C’è qualche altro tuo progetto, a parte «12 Stars», del quale ti vorresti parlare?
Al momento non ne ho altri, visto che il gruppo con cui ho registrato «12 Stars» mi fa sentire molto realizzata dal punto di vista artistico. Devi sapere che fin da quando sono arrivata a New York ho sempre avuto una visione ben chiara su ciò che mi sarebbe servito per realizzarmi. Per me il farcela, l’avere successo, significa avere un gruppo che ti sostiene e che lavora per realizzare le tue idee. E con loro penso di esserci riuscita. Non mi è mai capitato di essere stata ingaggiata da musicisti più grandi di me dal punto di vista anagrafico. Mi sarebbe piaciuto che potesse accadere, ma non è andata così. Ho sempre creduto che creare un gruppo, convocare i musicisti e suonare regolarmente con loro sarebbe stata la soluzione migliore per crescere, e questo è il motivo per cui ho suonato in trio per molti anni e poi in quartetto. Con questo gruppo credo di aver trovato una certa stabilità, e sono sicura che registreremo ancora molti album. Mi ci voglio dedicare sul serio. Anche se tra loro girano idee diverse, percepisco la volontà ferma di sviluppare un suono, ed è questa la cosa principale alla quale voglio dedicarmi. Non a caso in questo periodo non sto lavorando come sidewoman, l’unica cosa sulla quale voglio concentrarmi è seguire la direzione che sto percorrendo.

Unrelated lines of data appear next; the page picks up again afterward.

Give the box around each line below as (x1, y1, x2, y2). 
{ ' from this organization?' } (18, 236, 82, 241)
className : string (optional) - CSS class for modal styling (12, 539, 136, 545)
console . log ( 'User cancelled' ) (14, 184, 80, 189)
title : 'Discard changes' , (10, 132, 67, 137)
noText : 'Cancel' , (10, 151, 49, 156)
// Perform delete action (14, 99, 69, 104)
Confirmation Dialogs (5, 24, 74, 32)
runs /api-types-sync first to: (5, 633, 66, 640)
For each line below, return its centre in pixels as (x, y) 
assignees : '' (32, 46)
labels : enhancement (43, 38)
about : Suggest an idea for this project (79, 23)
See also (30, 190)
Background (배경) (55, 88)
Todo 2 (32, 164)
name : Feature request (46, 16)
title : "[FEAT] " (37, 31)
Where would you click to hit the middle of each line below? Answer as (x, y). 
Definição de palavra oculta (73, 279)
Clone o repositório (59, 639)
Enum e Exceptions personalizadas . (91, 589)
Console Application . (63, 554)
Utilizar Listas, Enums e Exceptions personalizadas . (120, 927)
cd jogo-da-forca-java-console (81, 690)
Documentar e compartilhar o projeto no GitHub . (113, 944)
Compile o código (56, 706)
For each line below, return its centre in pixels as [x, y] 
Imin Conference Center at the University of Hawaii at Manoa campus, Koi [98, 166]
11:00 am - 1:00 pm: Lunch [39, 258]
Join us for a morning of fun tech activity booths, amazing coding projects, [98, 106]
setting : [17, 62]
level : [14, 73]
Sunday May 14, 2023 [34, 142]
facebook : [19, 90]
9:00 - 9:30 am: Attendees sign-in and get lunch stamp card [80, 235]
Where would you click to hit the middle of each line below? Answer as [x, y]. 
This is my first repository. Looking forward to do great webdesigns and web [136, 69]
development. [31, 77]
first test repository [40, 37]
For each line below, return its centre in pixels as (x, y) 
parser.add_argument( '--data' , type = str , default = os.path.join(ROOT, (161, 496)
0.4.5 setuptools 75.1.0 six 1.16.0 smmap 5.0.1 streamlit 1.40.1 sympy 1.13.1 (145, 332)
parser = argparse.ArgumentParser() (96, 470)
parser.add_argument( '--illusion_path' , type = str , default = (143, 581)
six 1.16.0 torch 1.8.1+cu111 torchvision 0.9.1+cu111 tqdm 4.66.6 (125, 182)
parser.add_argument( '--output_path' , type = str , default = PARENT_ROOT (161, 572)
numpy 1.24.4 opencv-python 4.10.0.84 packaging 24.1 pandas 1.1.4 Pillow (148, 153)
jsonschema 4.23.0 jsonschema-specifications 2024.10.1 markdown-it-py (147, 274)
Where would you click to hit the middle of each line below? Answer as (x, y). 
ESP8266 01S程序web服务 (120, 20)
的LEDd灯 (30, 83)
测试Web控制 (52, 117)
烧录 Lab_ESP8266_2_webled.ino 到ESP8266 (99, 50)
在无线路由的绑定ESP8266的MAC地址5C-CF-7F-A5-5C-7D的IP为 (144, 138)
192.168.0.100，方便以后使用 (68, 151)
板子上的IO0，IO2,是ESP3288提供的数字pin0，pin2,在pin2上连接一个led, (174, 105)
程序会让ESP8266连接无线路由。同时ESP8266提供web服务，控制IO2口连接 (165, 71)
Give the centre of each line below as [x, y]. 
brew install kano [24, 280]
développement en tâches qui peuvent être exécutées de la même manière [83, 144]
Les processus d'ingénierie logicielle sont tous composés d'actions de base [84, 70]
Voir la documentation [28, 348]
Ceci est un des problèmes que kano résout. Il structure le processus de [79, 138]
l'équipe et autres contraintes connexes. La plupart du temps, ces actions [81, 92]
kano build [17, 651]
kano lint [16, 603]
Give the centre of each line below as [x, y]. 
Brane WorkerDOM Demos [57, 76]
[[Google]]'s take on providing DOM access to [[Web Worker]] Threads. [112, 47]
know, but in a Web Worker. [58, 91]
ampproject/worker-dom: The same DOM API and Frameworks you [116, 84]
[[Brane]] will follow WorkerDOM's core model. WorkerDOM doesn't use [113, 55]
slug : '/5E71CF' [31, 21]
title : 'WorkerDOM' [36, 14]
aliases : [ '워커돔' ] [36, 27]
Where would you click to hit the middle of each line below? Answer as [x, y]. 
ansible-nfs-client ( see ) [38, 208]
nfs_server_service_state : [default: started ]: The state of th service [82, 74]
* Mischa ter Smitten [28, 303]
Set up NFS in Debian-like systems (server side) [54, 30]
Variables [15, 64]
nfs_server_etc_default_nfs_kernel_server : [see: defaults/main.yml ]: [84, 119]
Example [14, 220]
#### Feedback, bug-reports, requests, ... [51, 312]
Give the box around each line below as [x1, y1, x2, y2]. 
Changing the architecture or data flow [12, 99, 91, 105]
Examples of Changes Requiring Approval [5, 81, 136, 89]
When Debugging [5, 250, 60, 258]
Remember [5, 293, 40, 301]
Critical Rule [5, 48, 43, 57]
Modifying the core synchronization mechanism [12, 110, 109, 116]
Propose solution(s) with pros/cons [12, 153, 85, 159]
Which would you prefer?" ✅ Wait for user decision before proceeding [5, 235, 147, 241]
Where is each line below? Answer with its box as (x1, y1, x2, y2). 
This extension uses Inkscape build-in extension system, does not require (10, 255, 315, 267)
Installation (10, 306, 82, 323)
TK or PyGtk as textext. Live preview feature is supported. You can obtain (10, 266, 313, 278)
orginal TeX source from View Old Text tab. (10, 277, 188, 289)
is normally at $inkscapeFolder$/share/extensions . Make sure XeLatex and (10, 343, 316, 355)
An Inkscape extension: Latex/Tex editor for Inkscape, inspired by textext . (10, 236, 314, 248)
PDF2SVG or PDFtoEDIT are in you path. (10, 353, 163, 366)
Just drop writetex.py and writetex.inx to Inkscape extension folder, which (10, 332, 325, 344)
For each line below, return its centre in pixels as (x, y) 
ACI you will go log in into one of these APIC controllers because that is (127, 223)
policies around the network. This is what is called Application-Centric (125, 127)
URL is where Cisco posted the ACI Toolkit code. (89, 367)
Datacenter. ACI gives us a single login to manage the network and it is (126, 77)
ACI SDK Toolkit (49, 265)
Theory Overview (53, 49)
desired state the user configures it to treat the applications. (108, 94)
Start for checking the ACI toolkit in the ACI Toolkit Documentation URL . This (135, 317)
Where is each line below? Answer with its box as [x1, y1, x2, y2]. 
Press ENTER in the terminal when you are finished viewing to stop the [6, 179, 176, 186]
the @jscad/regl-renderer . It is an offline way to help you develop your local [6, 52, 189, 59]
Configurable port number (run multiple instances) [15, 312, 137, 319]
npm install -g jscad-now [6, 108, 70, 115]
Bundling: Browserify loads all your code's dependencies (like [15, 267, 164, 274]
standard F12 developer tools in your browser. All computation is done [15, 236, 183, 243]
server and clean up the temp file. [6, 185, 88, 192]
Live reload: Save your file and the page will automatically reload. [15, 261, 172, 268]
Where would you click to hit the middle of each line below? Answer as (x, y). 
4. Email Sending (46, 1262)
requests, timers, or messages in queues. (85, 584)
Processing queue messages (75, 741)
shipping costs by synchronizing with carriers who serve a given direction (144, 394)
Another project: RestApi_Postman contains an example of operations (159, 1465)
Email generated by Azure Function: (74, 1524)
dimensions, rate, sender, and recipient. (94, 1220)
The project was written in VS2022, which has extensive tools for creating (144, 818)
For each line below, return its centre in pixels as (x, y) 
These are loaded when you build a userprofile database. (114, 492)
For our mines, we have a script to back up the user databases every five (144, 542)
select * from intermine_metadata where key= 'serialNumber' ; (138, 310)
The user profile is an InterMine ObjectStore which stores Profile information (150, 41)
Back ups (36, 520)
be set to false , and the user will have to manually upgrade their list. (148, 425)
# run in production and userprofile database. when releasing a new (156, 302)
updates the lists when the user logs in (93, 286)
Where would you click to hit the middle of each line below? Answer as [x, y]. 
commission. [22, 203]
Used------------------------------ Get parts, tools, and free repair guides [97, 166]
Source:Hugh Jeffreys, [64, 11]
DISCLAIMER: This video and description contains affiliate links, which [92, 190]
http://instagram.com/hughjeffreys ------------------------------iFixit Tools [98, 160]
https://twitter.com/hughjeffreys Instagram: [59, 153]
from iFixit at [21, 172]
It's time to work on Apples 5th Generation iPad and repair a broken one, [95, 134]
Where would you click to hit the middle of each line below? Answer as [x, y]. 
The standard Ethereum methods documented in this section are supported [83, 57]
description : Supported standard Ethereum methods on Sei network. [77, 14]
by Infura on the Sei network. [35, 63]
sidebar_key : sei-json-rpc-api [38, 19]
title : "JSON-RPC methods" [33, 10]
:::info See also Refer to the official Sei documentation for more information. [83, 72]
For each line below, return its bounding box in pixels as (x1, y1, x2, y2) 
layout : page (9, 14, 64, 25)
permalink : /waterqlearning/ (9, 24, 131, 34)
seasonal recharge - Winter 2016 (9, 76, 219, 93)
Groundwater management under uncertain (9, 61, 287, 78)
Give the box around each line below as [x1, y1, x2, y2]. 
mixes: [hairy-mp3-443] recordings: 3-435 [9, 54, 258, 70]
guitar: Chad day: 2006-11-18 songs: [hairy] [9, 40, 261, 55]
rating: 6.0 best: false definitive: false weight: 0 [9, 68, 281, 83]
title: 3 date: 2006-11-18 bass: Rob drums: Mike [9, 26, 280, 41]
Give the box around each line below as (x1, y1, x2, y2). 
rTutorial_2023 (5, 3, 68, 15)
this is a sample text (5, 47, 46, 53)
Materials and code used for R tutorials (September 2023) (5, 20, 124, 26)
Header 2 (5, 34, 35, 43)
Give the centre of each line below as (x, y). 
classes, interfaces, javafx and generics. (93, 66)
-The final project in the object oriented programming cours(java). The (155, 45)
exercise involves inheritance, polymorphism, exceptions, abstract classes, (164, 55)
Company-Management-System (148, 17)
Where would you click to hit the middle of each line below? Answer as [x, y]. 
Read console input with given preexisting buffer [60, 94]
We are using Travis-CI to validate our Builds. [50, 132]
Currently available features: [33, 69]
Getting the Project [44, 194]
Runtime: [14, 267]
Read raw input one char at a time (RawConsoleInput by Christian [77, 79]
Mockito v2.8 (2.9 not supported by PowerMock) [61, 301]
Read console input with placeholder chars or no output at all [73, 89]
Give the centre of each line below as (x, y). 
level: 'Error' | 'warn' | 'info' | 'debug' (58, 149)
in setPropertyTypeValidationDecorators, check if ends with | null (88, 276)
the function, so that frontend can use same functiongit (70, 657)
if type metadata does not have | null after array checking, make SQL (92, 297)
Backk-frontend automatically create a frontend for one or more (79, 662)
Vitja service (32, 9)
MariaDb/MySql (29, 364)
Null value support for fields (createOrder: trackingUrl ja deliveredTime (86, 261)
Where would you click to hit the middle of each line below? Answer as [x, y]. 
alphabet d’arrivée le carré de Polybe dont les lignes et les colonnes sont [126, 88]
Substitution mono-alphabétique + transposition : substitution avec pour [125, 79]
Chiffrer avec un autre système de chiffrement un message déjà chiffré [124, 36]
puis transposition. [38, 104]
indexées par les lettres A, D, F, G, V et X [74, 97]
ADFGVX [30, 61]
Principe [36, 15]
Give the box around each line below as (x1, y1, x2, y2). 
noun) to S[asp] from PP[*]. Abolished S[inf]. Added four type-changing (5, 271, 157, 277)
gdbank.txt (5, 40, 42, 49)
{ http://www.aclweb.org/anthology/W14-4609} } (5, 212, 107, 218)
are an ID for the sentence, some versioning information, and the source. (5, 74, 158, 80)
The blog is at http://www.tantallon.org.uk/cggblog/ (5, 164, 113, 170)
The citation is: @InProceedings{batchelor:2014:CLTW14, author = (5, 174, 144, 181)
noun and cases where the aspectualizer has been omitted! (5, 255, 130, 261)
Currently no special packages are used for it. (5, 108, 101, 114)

Credo che Don Was stia facendo un gran lavoro per la musica del nostro tempo e, ovviamente, per la Blue Note che con lui sta rivivendo un momento di nuova giovinezza. Parlami del tuo rapporto con Don e con la Blue Note.
È stato il mio manager a mettermi in contatto con Don. L’avevo già conosciuto proprio ai tempi di Artemis, che fu messo sotto contratto con la Blue Note con la quale incidemmo un album un anno prima della pandemia. Avemmo l’occasione di parlare a quattr’occhi e fu la prima volta che lo incontravo di persona. Sai, io stavo pensando a «12 Stars» da moltissimo tempo ma avevo bisogno di ancora altro tempo per concepire la musica da incidere. Di solito, per realizzare un album ci metto circa due anni. Poi, pensando alle etichette, mi era sembrata una cosa buona far parte degli artisti Blue Note, in compagnia di maestri come Sonny Rollins, Andrew Hill, Sam Rivers. Molti dei miei album preferiti di ogni tempo sono stati incisi per la Blue Note.
So che hai ascoltato molta musica. Quali sono i due dischi che vorresti portare con te su un’isola deserta?
Due sono pochi ed è difficile risponderti. Comunque al momento direi «Freedom Suite» di Sonny Rollins e «The Remedy» di Kurt Rosenwinkel, registrato dal vivo al Village Vanguard. Ci sono molti dischi che adoro ma questi due li ho sempre con me.